_Problem description_: What lines in the listing below hold the string "submission"? Please copy them out.

____ Exercise data

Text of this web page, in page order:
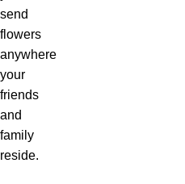
send
flowers
anywhere
your
friends
and
family
reside.
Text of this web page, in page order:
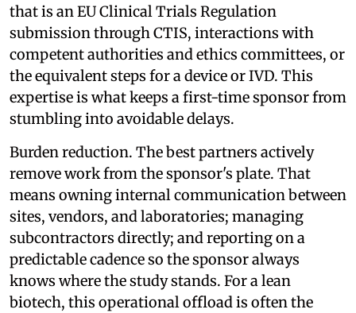
that is an EU Clinical Trials Regulation
submission through CTIS, interactions with
competent authorities and ethics committees, or
the equivalent steps for a device or IVD. This
expertise is what keeps a first-time sponsor from
stumbling into avoidable delays.
Burden reduction. The best partners actively
remove work from the sponsor's plate. That
means owning internal communication between
sites, vendors, and laboratories; managing
subcontractors directly; and reporting on a
predictable cadence so the sponsor always
knows where the study stands. For a lean
biotech, this operational offload is often the
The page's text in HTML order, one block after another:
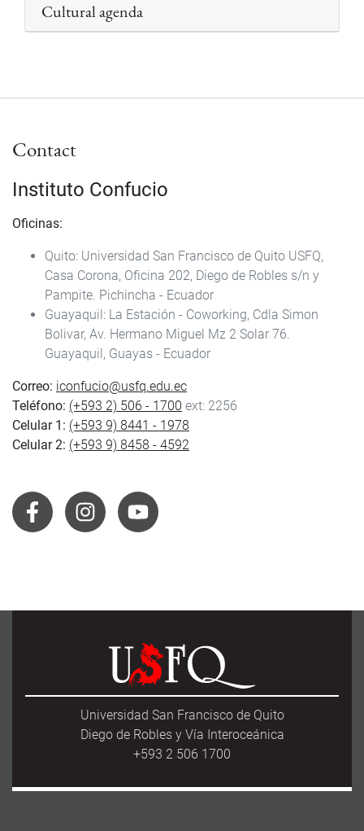
Cultural agenda
Contact
Instituto Confucio
Oficinas:
Quito: Universidad San Francisco de Quito USFQ,
Casa Corona, Oficina 202, Diego de Robles s/n y
Pampite. Pichincha - Ecuador
Guayaquil: La Estación - Coworking, Cdla Simon
Bolivar, Av. Hermano Miguel Mz 2 Solar 76.
Guayaquil, Guayas - Ecuador
Correo: iconfucio@usfq.edu.ec
Teléfono: (+593 2) 506 - 1700 ext: 2256
Celular 1: (+593 9) 8441 - 1978
Celular 2: (+593 9) 8458 - 4592
Universidad San Francisco de Quito
Diego de Robles y Vía Interoceánica
+593 2 506 1700
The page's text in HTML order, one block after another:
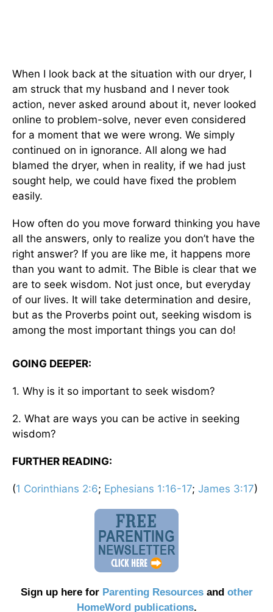
When I look back at the situation with our dryer, I
am struck that my husband and I never took
action, never asked around about it, never looked
online to problem-solve, never even considered
for a moment that we were wrong. We simply
continued on in ignorance. All along we had
blamed the dryer, when in reality, if we had just
sought help, we could have fixed the problem
easily.
How often do you move forward thinking you have
all the answers, only to realize you don’t have the
right answer? If you are like me, it happens more
than you want to admit. The Bible is clear that we
are to seek wisdom. Not just once, but everyday
of our lives. It will take determination and desire,
but as the Proverbs point out, seeking wisdom is
among the most important things you can do!
GOING DEEPER:
1. Why is it so important to seek wisdom?
2. What are ways you can be active in seeking
wisdom?
FURTHER READING:
(1 Corinthians 2:6; Ephesians 1:16-17; James 3:17)
Sign up here for Parenting Resourcesand other
HomeWord publications.
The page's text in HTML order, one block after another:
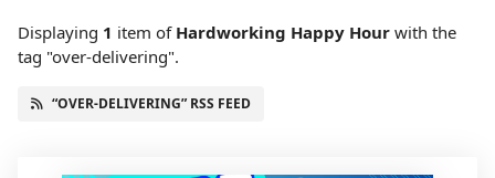
Displaying 1 item of Hardworking Happy Hour with the
tag "over-delivering".
“OVER-DELIVERING” RSS FEED
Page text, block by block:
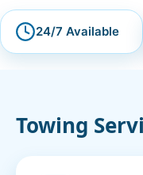
24/7 Available
Towing
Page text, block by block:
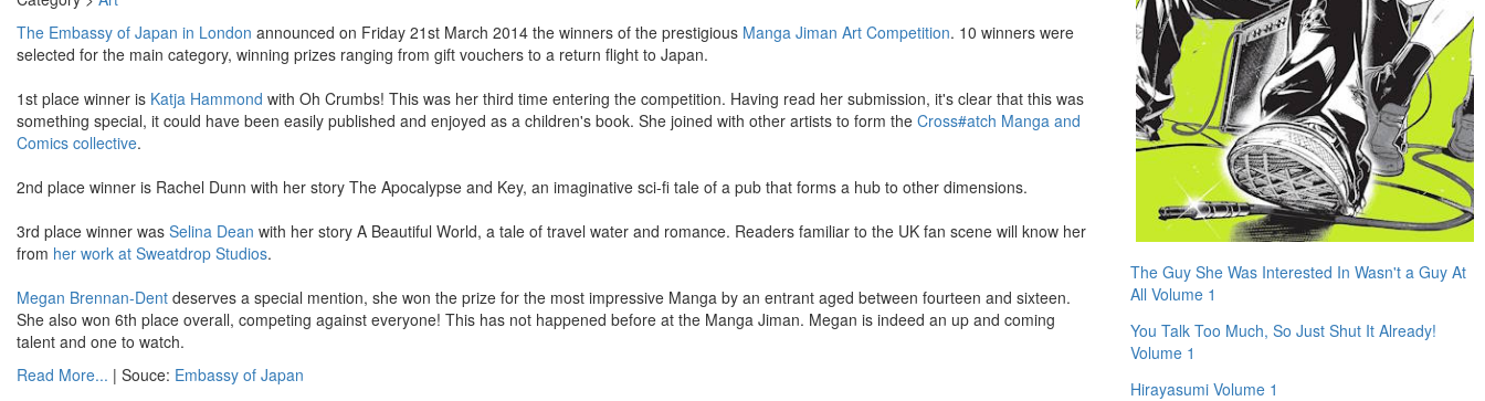
The Embassy of Japan in London announced on Friday 21st March 2014 the winners of the prestigious Manga Jiman Art Competition. 10 winners were
selected for the main category, winning prizes ranging from gift vouchers to a return flight to Japan.
1st place winner is Katja Hammond with Oh Crumbs! This was her third time entering the competition. Having read her submission, it's clear that this was
something special, it could have been easily published and enjoyed as a children's book. She joined with other artists to form the Cross#atch Manga and
Comics collective.
2nd place winner is Rachel Dunn with her story The Apocalypse and Key, an imaginative sci-fi tale of a pub that forms a hub to other dimensions.
3rd place winner was Selina Dean with her story A Beautiful World, a tale of travel water and romance. Readers familiar to the UK fan scene will know her
from her work at Sweatdrop Studios.
Megan Brennan-Dent deserves a special mention, she won the prize for the most impressive Manga by an entrant aged between fourteen and sixteen.
She also won 6th place overall, competing against everyone! This has not happened before at the Manga Jiman. Megan is indeed an up and coming
talent and one to watch.
Read More... | Souce: Embassy of Japan
The Guy She Was Interested In Wasn't a Guy At
All Volume 1
You Talk Too Much, So Just Shut It Already!
Volume 1
Hirayasumi Volume 1
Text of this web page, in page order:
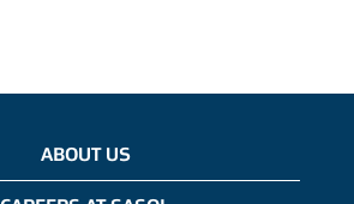
ABOUT US
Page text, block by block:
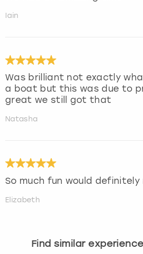
Iain
Was brilliant not exactly
a boat but this was due to
great we still got that
Natasha
So much fun would definitely
Elizabeth
Find similar
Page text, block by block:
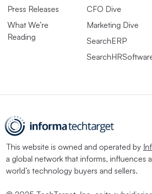
Press Releases
What We’re
Reading
CFO Dive
Marketing Dive
SearchERP
This website is owned and operated by
a global network that informs, influences
world’s technology buyers and sellers.
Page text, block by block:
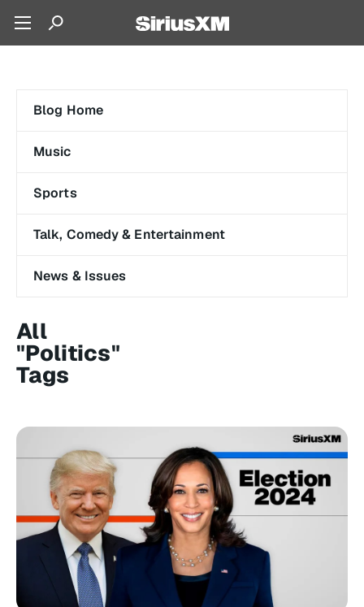
Blog Home
Music
Sports
Talk, Comedy & Entertainment
News & Issues
All
"Politics"
Tags
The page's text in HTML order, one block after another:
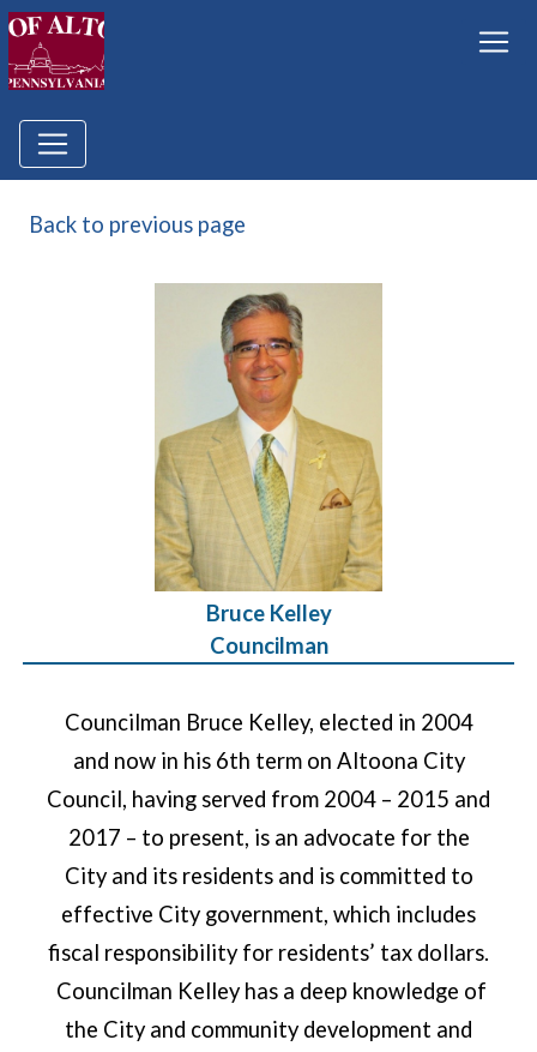
Back to previous page
Bruce Kelley
Councilman
Councilman Bruce Kelley, elected in 2004
and now in his 6th term on Altoona City
Council, having served from 2004 – 2015 and
2017 – to present, is an advocate for the
City and its residents and is committed to
effective City government, which includes
fiscal responsibility for residents’ tax dollars.
Councilman Kelley has a deep knowledge of
the City and community development and

________

_Exercise response_:
submission through CTIS, interactions with
1st place winner is Katja Hammond with Oh Crumbs! This was her third time entering the competition. Having read her submission, it's clear that this was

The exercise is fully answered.